- Supplied material:
..............................

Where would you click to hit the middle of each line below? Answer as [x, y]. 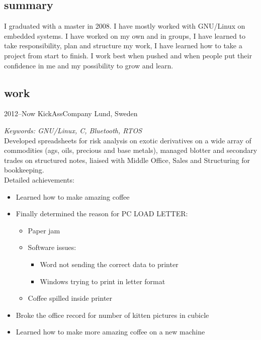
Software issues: [52, 247]
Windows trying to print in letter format [103, 281]
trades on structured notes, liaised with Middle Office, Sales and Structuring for [127, 160]
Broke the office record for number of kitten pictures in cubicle [112, 315]
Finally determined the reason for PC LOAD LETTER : [102, 214]
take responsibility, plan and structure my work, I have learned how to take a [123, 46]
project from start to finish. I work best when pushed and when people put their [128, 55]
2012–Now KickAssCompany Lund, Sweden [71, 113]
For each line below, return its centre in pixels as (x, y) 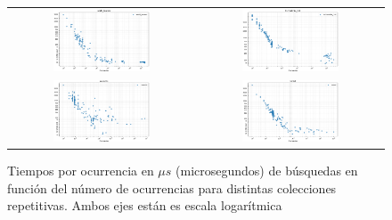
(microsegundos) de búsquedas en (267, 171)
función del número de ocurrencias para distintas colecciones (172, 187)
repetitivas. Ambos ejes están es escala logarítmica (145, 205)
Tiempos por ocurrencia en (81, 171)
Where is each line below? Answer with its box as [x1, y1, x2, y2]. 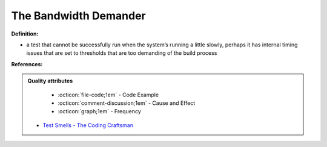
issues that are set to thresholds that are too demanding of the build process [26, 49, 217, 57]
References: [11, 60, 43, 67]
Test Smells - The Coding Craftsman [42, 121, 133, 129]
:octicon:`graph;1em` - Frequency [58, 108, 142, 115]
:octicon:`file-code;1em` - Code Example [58, 91, 159, 98]
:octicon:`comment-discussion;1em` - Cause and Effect [58, 99, 196, 107]
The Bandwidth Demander [11, 9, 147, 22]
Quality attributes [27, 77, 73, 84]

..............................

- The task:
Retype only this portion of the data above: the line containing "Windows trying to", the line containing "Finally determined the", and all lines between them, exactly.

- Task solution:
Windows trying to print in letter format [103, 281]
trades on structured notes, liaised with Middle Office, Sales and Structuring for [127, 160]
Broke the office record for number of kitten pictures in cubicle [112, 315]
Finally determined the reason for PC LOAD LETTER : [102, 214]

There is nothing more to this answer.